Just a few weeks ago (August 06, 2017), we organized a tech meetup in Hungary. The reason why we organized this event was so simple: there had never been such an event in the city, and the topic was so innovative. The main purpose was to ensure a place where people who were interested in data science and innovation could meet and discuss their problems and share their experience. Therefore, we decided to hold a meetup and, with this event, contribute to the scientific life of the region.
We can describe the event in two words: innovation and data science. However, what does data science mean? According to Wikipedia: “Data science, also known as data-driven science, is an interdisciplinary field of scientific methods, processes, and systems to extract knowledge or insights from data in various forms, either structured or unstructured, similar to data mining.” As we can see, it is a very complex and modern field of science where practitioners need knowledge of programming, data visualization, and statistics. Many scientists said it has a bright future and could be one of the most popular professions. As the Harvard Business Review called it, it is:
„The Sexiest Job of the 21st Century”
One of our colleagues gave a presentation about data science, focusing on the differences between correlation and causation. The first part of the speech was about the data science in general so that everybody could understand how it works and what we can use it for.
In the second part, we dissected the problem of correlation and causation. We emphasize the clarification of their definitions, because, most of the time, correlation and causation are mistaken.
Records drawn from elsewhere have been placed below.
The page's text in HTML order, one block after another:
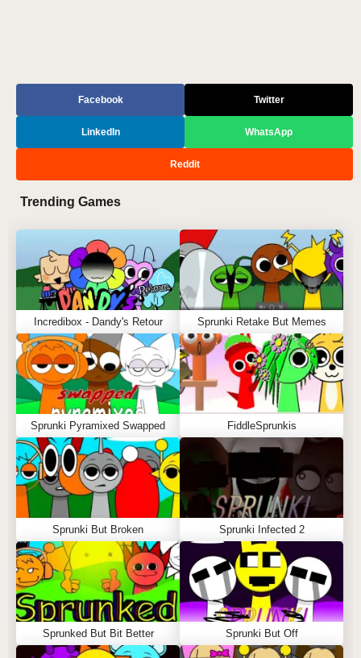
Facebook Twitter
LinkedIn WhatsApp
Reddit
Trending Games
Incredibox - Dandy's Retour Sprunki Retake But Memes
Sprunki Pyramixed Swapped FiddleSprunkis
Sprunki But Broken Sprunki Infected 2
Sprunked But Bit Better Sprunki But Off
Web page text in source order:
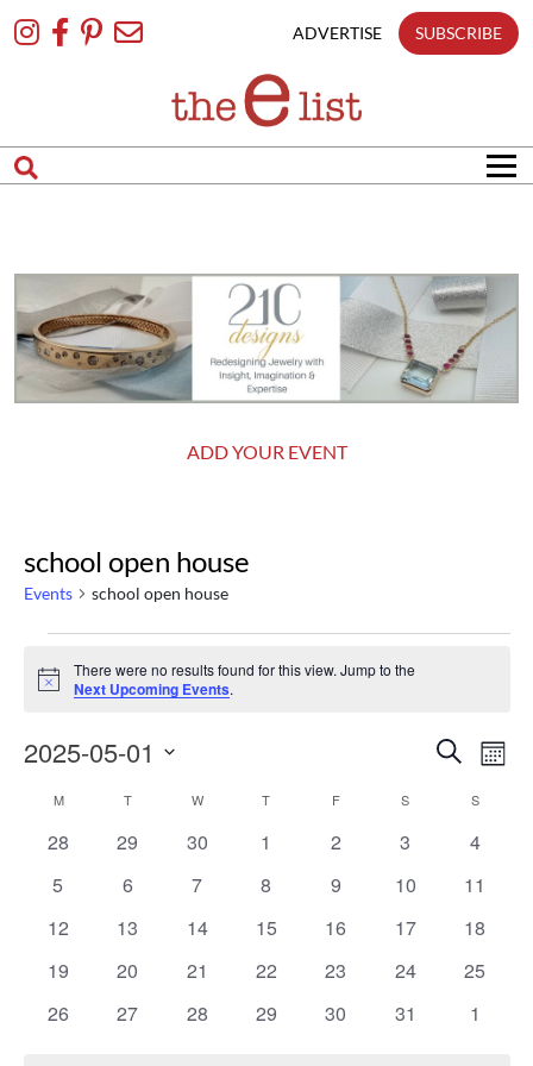
To
ADVERTISE SUBSCRIBE
ADD YOUR EVENT
school open house
Events school open house
Events
Notice
There were no results found for this view. Jump to the
Next Upcoming Events.
and
Search
2025-05-01
date.Calendar
of
Events
MMONDAY TTUESDAY W WEDNESDAY
T THURSDAY
FFRIDAY S SATURDAYSSUNDAY
0
28
0
29
0
30
0
1
0
2
0
3
0
4
0
5
0
6
0
7
0
8
0
9
0
10
0
11
0
12
0
13
0
14
0
15
0
16
0
17
0
18
0
19
0
20
0
21
0
22
0
23
0
24
0
25
0
26
0
27
0
28
0
29
0
30
0
31
0
1
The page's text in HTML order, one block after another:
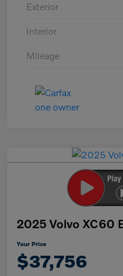
Exterior
Interior
Mileage
2025 Volvo XC60
Your Price
$37,756
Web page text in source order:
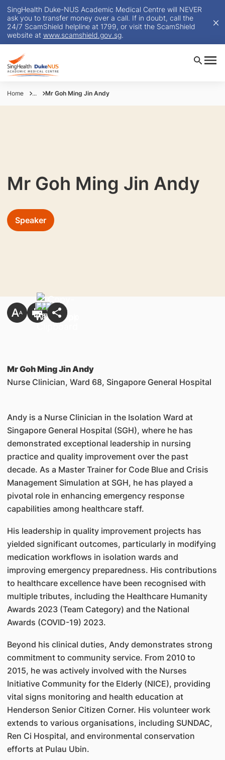
SingHealth Duke-NUS Academic Medical Centre will NEVER
ask you to transfer money over a call. If in doubt, call the
24/7 ScamShield helpline at 1799, or visit the ScamShield
website at www.scamshield.gov.sg.
Home ... Mr Goh Ming Jin Andy
Mr Goh Ming Jin Andy
Speaker
Mr Goh Ming Jin Andy
Nurse Clinician, Ward 68, Singapore General Hospital
Andy is a Nurse Clinician in the Isolation Ward at
Singapore General Hospital (SGH), where he has
demonstrated exceptional leadership in nursing
practice and quality improvement over the past
decade. As a Master Trainer for Code Blue and Crisis
Management Simulation at SGH, he has played a
pivotal role in enhancing emergency response
capabilities among healthcare staff.
His leadership in quality improvement projects has
yielded significant outcomes, particularly in modifying
medication workflows in isolation wards and
improving emergency preparedness. His contributions
to healthcare excellence have been recognised with
multiple tributes, including the Healthcare Humanity
Awards 2023 (Team Category) and the National
Awards (COVID-19) 2023.
Beyond his clinical duties, Andy demonstrates strong
commitment to community service. From 2010 to
2015, he was actively involved with the Nurses
Initiative Community for the Elderly (NICE), providing
vital signs monitoring and health education at
Henderson Senior Citizen Corner. His volunteer work
extends to various organisations, including SUNDAC,
Ren Ci Hospital, and environmental conservation
efforts at Pulau Ubin.
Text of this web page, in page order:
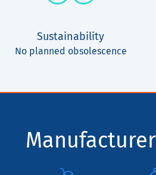
Sustainability
No planned obsolescence
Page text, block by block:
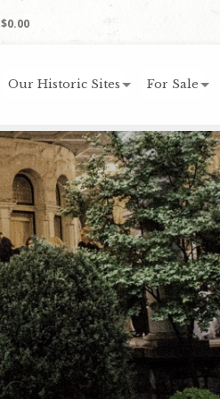
$0.00
Our Historic Sites For Sale
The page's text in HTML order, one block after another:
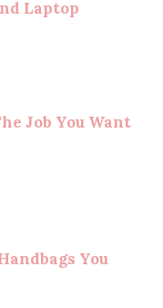
Laptop
Job You Want
You
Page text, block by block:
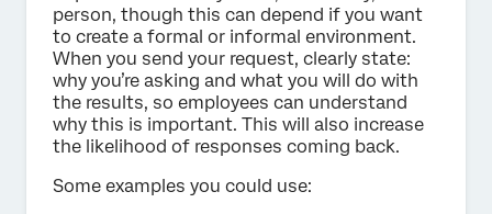
person, though this can depend if you want
to create a formal or informal environment.
When you send your request, clearly state:
why you’re asking and what you will do with
the results, so employees can understand
why this is important. This will also increase
the likelihood of responses coming back.
Some examples you could use:

In a few words, correlation shows the mutual relationship between two or more factors. Contrarily, causation reveals the relationship between cause and effect.Here is a short example:
- Correlation: “The more firefighters that are sent out to a fire, the higher the value of the damage.” This is a correlation because the number of the firefighters doesn’t cause more damage.But the bigger is a fire the higher is the value of items damaged is a causation already because the size of the fire influences the value of items damaged.
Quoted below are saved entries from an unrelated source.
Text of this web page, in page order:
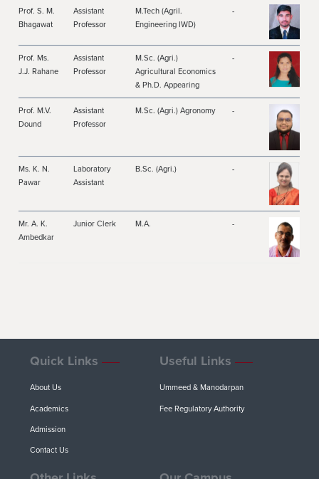
Prof. S. M.
Bhagawat
Assistant
Professor
M.Tech (Agril.
Engineering IWD)
-
Prof. Ms.
J.J. Rahane
Assistant
Professor
M.Sc. (Agri.)
Agricultural Economics
& Ph.D. Appearing
-
Prof. M.V.
Dound
Assistant
Professor
M.Sc. (Agri.) Agronomy -
Ms. K. N.
Pawar
Laboratory
Assistant
B.Sc. (Agri.) -
Mr. A. K.
Ambedkar
Junior Clerk M.A. -
Quick Links
About Us
Academics
Admission
Contact Us
Useful Links
Ummeed & Manodarpan
Fee Regulatory Authority
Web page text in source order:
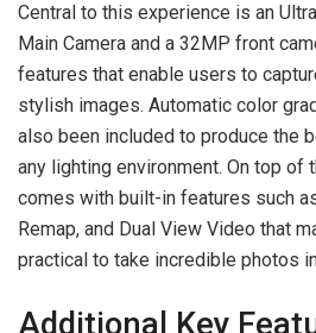
Central to this experience is an
Main Camera and a 32MP front
features that enable users to
stylish images. Automatic color
also been included to produce the
any lighting environment. On top of
comes with built-in features such
Remap, and Dual View Video that
practical to take incredible photos
Additional Key
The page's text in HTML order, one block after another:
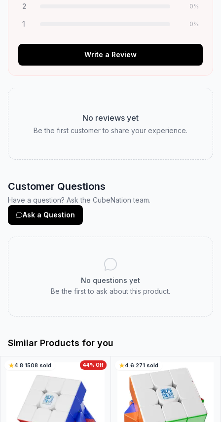
2 0%
1 0%
Write a Review
No reviews yet
Be the first customer to share your experience.
Customer Questions
Have a question? Ask the CubeNation team.
Ask a Question
No questions yet
Be the first to ask about this product.
Similar Products for you
44% Off
4.8·1508 sold 4.6·271sold
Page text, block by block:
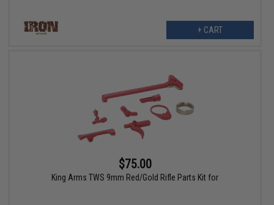
+ CART
$75.00
King Arms TWS 9mm Red/Gold Rifle Parts Kit for
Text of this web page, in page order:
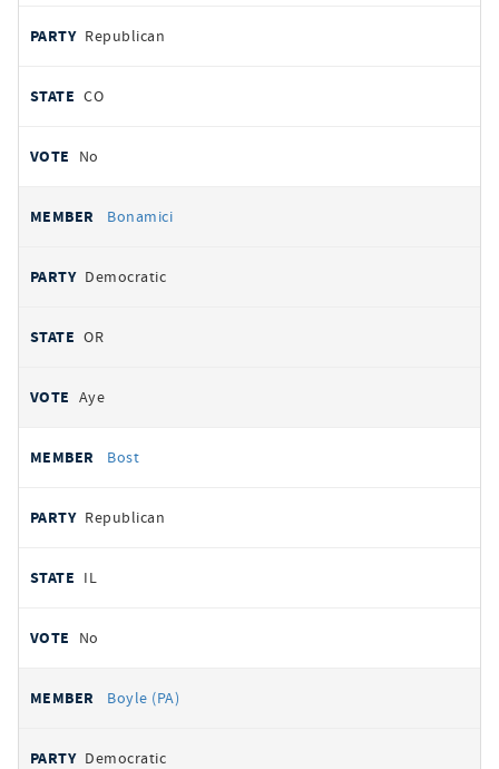
Republican
CO
No
Bonamici
Democratic
OR
Aye
Bost
Republican
IL
No
Boyle (PA)
Democratic
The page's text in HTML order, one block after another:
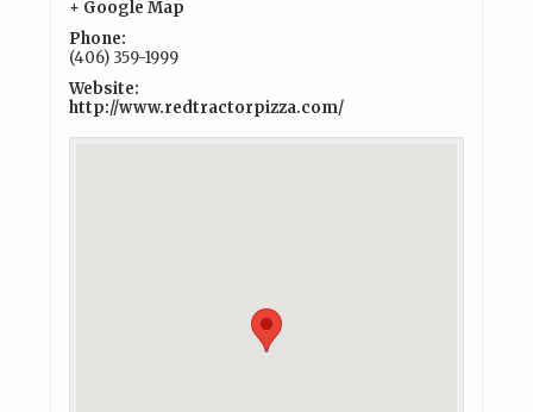
+ Google Map
Phone:
(406) 359-1999
Website:
http://www.redtractorpizza.com/
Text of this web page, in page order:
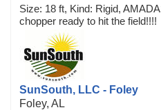
Size: 18 ft, Kind: Rigid,
chopper ready to hit the field!!!!
SunSouth, LLC - Foley
Foley, AL
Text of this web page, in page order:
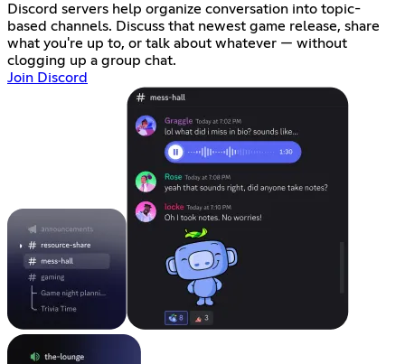
Discord servers help organize conversation into topic-
based channels. Discuss that newest game release, share
what you're up to, or talk about whatever — without
clogging up a group chat.
Join Discord
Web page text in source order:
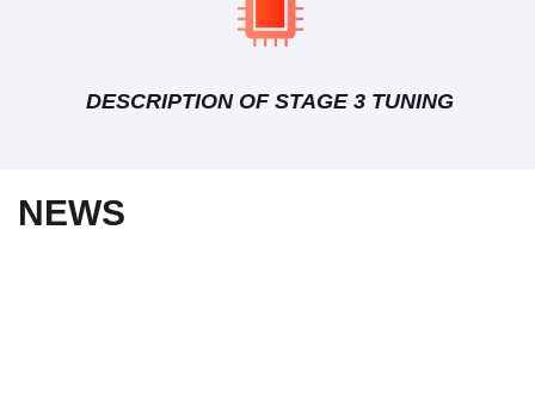
DESCRIPTION OF STAGE 3 TUNING
NEWS
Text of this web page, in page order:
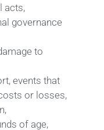
acts,
governance
to
events that
or losses,
of age,
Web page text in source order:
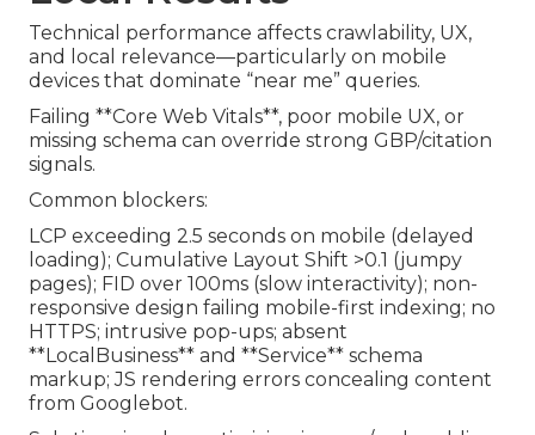
Technical performance affects crawlability, UX,
and local relevance—particularly on mobile
devices that dominate “near me” queries.
Failing **Core Web Vitals**, poor mobile UX, or
missing schema can override strong GBP/citation
signals.
Common blockers:
LCP exceeding 2.5 seconds on mobile (delayed
loading); Cumulative Layout Shift >0.1 (jumpy
pages); FID over 100ms (slow interactivity); non-
responsive design failing mobile-first indexing; no
HTTPS; intrusive pop-ups; absent
**LocalBusiness** and **Service** schema
markup; JS rendering errors concealing content
from Googlebot.
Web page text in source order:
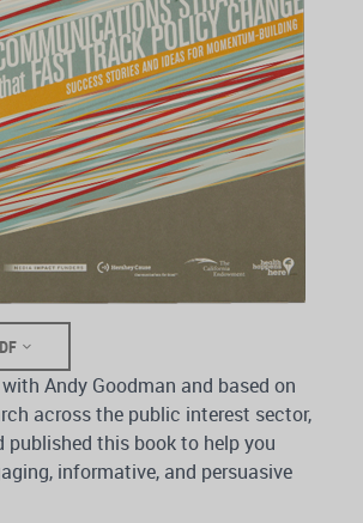
Andy Goodman and based on
across the public interest sector,
published this book to help you
informative, and persuasive
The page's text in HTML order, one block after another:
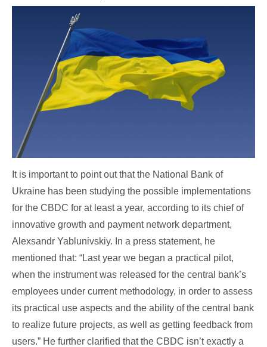
It is important to point out that the National Bank of
Ukraine has been studying the possible implementations
for the CBDC for at least a year, according to its chief of
innovative growth and payment network department,
Alexsandr Yablunivskiy. In a press statement, he
mentioned that: “Last year we began a practical pilot,
when the instrument was released for the central bank’s
employees under current methodology, in order to assess
its practical use aspects and the ability of the central bank
to realize future projects, as well as getting feedback from
users.” He further clarified that the CBDC isn’t exactly a
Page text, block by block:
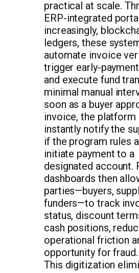
practical at scale.
ERP-integrated
increasingly,
ledgers, these
automate invoice
trigger early-
and execute fund
minimal manual
soon as a buyer
invoice, the platform
instantly notify the
if the program rules
initiate payment to a
designated account.
dashboards then
parties—buyers,
funders—to track
status, discount
cash positions,
operational friction
opportunity for fraud.
This digitization
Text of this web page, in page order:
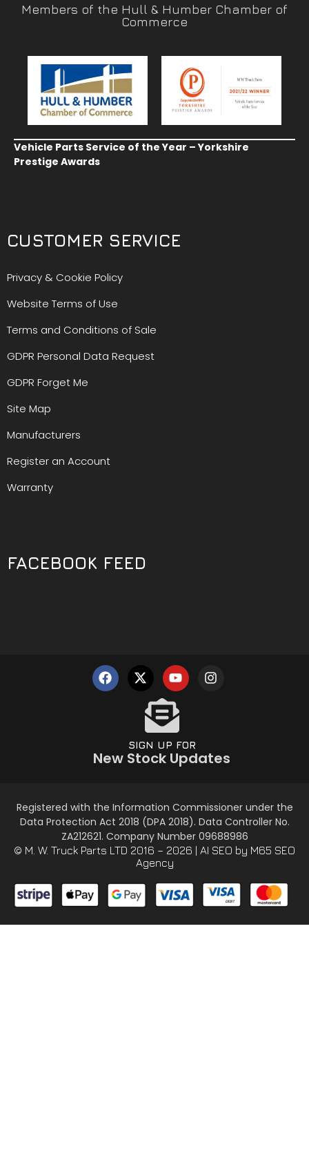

- Causation: “The bigger the fire, the higher the value of the damage.” This is a causation because the size of the fire influences the number of items damaged.
At the end, our CEO was involved in a round-table discussion where he answered the audience’s questions, provided technical advice to the beginner startups, and acquainted them with AnswerMiner.
We can say it was a successful initiation to wake up minds about the field of data science and demonstrate that we can still trust numbers. More than 40 people – both young and old- participated in the event. We believe that these kinds of meetups and workshops must take place frequently to warrant the opportunity to get the new and innovative information.